The major drawback of VCE is the large amount of video footage generated, as medical staff are required to watch hours of recorded video. In these recordings, the section of interest is a tiny subset of the total video, and fluctuating image quality renders large parts unusable for diagnostic purposes. VCE, in combination with AI, has the potential to massively reduce the diagnostic evaluation time currently needed to interpret a rising amount of VCE footage. This could lead to VCE becoming a cost-efficient and widely used diagnostic method, as observed in other modalities, such as AI-assisted X-Ray evaluation8.

The successful development of AI models requires substantial quantities of high-quality data, as well as precise and rigorous annotations9. However, the availability of large datasets is scarce; the VCE-datasets thus far publicly available are either relatively small10 or are limited to specific questions (e.g., quality, ulcers, bleeding, polyps, anatomy)6,10,11. To further drive the progress of AI in VCE, the creation of large, preprocessed, and annotated datasets is necessary6,12. Most academic research projects process their own data, which is tailored to their specific tasks13,14 and do not make their datasets publicly available. The drawback of such an individualistic approach is that it necessitates a disproportionate amount of resources, limiting the progress of research. The existence of large, high-quality datasets could reduce the cost and effort involved in developing research for VCE and other medical technologies15.

In this publication, we introduce a dataset that marks a significant advancement in the field of capsule endoscopic research. In the domain of VCE, two extensive public datasets already exist: *Kvasir*10 (featuring 47,238 frames with 14 various anatomical and findings labels) and *Rhode Island*11 (including a large number of annotated frames [5,247,588] on four anatomical organs). The *Galar* dataset offers a valuable contribution to the field, as it includes 29 distinct labels, incorporating a broad range of functional, anatomical, and pathological annotations while still providing 3,513,539 annotated frames.

Multidisciplinary and multicenter VCE research is needed for the clinical use of AI in patient diagnosis6,16. The *Galar* dataset consists of VCE data from two endoscopy centers in Germany, with two different capsule systems (Olympus™ Endocapsule 10 System, PillCam™ SB2, SB3, and Colon2 Capsule Endoscopy Systems17,18).

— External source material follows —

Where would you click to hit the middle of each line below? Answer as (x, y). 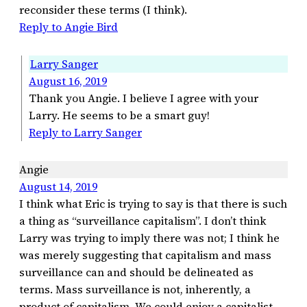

In summary, we provide a multicentric, multisystem dataset with high frame count and the most diverse and detailed annotations to date. These characteristics establish *Galar* as a robust resource for training machine learning models in video capsule endoscopy.

## Methods

Videos were collected from the University Hospital Carl Gustav Carus (Dresden, Germany) and from an outpatient practice for gastroenterology (Dippoldiswalde, Germany). VCE recordings were obtained from August 2011 to March 2023 using the Olympus™ Endocapsule 10 System (Hamburg, Germany) as well as the PillCam™ SB2, SB3, and Colon Capsule Endoscopy Systems (Meerbusch, Germany)17,18. The videos were initially generated in proprietary data formats and were converted to the Moving Picture Experts Group (MPEG) format. The video resolution ranged from 336 x 336 pixels (Olympus™) to 576 x 576 pixels (PillCam™). Out of the 449 recordings, 80 videos were pre-selected for annotation based on the related findings by selecting only pathological videos for annotation. To de-identify VCE recordings, randomly generated study IDs were assigned, and the videos were cut. Afterwards, videos were transferred to university servers. There each video in the dataset was labeled framewise, resulting in 3,513,539 labeled frames.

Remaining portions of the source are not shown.